Commentary

Marketers Looking For 'Signals' -- Which AcuityAds Hopes To Provide

More companies are looking for “signals” that can give them more information about their target customers’ attitudes, behaviors, and proclivities to purchase something. These signals can be predictive of behavior in the moment and in the future.

AcuityAds is a company that aims to help advertisers connect with audiences across mobile, video, social, and display platforms. Last month, the company acquired 140 Proof, a social media and mobile targeting company, to help it focus on interest-targeting, which AcuityAds hopes the $20 million all cash deal will beef up its programmatic marketing platform.  

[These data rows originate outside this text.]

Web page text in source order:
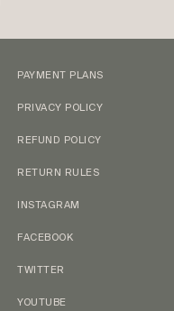
PAYMENT PLANS
PRIVACY POLICY
REFUND POLICY
RETURN RULES
INSTAGRAM
FACEBOOK
TWITTER
YOUTUBE
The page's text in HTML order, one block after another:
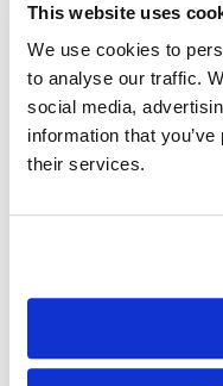
This website uses
We use cookies to
to analyse our traffic.
social media,
information that
their services.
Blog
2026-07-21
Migrating to
publishing solution
A thank-you to everyone
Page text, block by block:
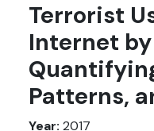
Terrorist
Internet
Patterns,
Year: 2017
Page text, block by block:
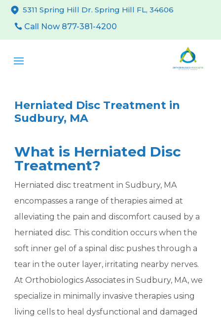
5311 Spring Hill Dr. Spring Hill FL, 34606
Call Now 877-381-4200
Herniated Disc Treatment in
Sudbury, MA
What is Herniated Disc
Treatment?
Herniated disc treatment in Sudbury, MA
encompasses a range of therapies aimed at
alleviating the pain and discomfort caused by a
herniated disc. This condition occurs when the
soft inner gel of a spinal disc pushes through a
tear in the outer layer, irritating nearby nerves.
At Orthobiologics Associates in Sudbury, MA, we
specialize in minimally invasive therapies using
living cells to heal dysfunctional and damaged
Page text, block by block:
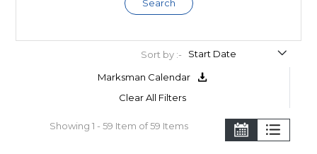
Search
Sort by :-
Marksman Calendar
Clear All Filters
Showing 1 - 59 Item of 59 Items
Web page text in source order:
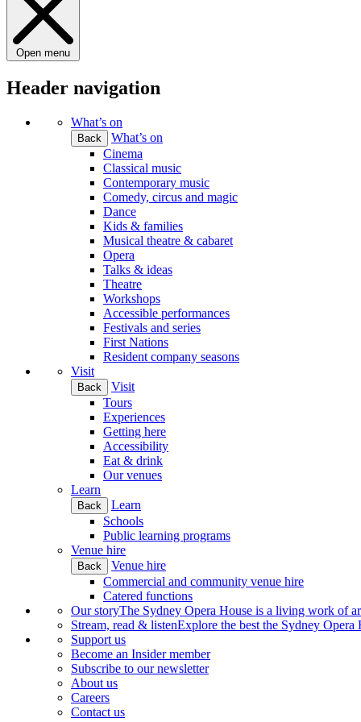
Open menu
Header navigation
What’s on
Back
What’s on
Cinema
Classical music
Contemporary music
Comedy, circus and magic
Dance
Kids & families
Musical theatre & cabaret
Opera
Talks & ideas
Theatre
Workshops
Accessible performances
Festivals and series
First Nations
Resident company seasons
Visit
Back
Visit
Tours
Experiences
Getting here
Accessibility
Eat & drink
Our venues
Learn
Back
Learn
Schools
Public learning programs
Venue hire
Back
Venue hire
Commercial and community venue hire
Catered functions
Our storyThe Sydney Opera House is a living work of
Stream, read & listenExplore the best the Sydney
Support us
Become an Insider member
Subscribe to our newsletter
About us
Careers
Contact us
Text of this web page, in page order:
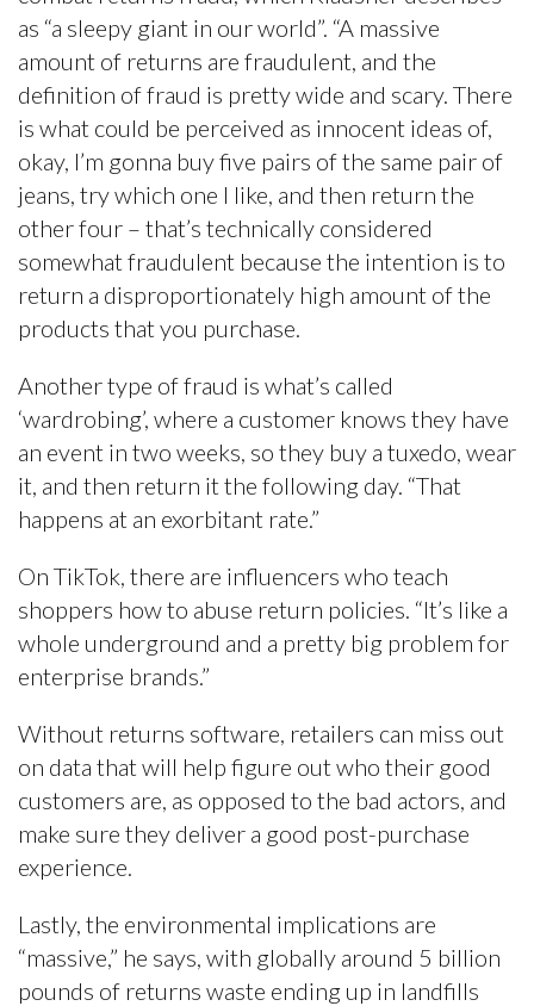
as “a sleepy giant in our world”. “A massive
amount of returns are fraudulent, and the
definition of fraud is pretty wide and scary. There
is what could be perceived as innocent ideas of,
okay, I’m gonna buy five pairs of the same pair of
jeans, try which one I like, and then return the
other four – that’s technically considered
somewhat fraudulent because the intention is to
return a disproportionately high amount of the
products that you purchase.
Another type of fraud is what’s called
‘wardrobing’, where a customer knows they have
an event in two weeks, so they buy a tuxedo, wear
it, and then return it the following day. “That
happens at an exorbitant rate.”
On TikTok, there are influencers who teach
shoppers how to abuse return policies. “It’s like a
whole underground and a pretty big problem for
enterprise brands.”
Without returns software, retailers can miss out
on data that will help figure out who their good
customers are, as opposed to the bad actors, and
make sure they deliver a good post-purchase
experience.
Lastly, the environmental implications are
“massive,” he says, with globally around 5 billion
pounds of returns waste ending up in landfills

This ties into the “signals” referred to earlier. The firm says it’s capable of analyzing more than 20 billion interest signals from a universe of over 700 million public social profiles. It then models and sells custom audience profiles and ad targeting to brands. This signals-based approach is what attracted AcuityAds to 140 Proof. Essentially, 140 Proof collects data from many sources and targets relevant ads based on consumers’ social activity across social media.

AcuityAds sees 140 Proof as a complementary offering to its programmatic platform because its adds important social and mobile signals.  Acuity, which went public in 2014, was EBIDTA positive in the last quarter—it’s hoping to get to full profitability in the next few quarters, according to Renzo Dipasquale, VP of enterprise and self-serve. The company, which considers itself in the same competitive set as Google, MediaMath, Rocket Fuel, and The Trade Desk, launched in Europe with a self-service offering at the end of June.

Acuity has three service offerings: 1) A managed service, which comprises around 50% of revenues and is used by roughly 100 partners -- mostly agencies, some brands, and tech partners. 2)A self-service model, which means customers run the technology themselves, with training and support from Acuity. 3)A hybrid model, which is for any size business that wants to take its ad tech stack in-house but isn’t quite ready for programmatic. “We work with brands to embrace programmatic and offer them a campaign and an account manager from the self-service team,” Dipasquale said.

He noted that most most marketers don’t have time to do all the media and optimization themselves. The hybrid offering launched earlier this year. Dipasquale noted that even for large enterprises, it can take six to eight weeks of hands-on training, analyzing reports, and results to get a handle on the system. The industry's pain points continue to be transparency, from a cost perspective, and fraud: “Senior marketers want to know where their ads ran and what did they cost,” Dipasquale said.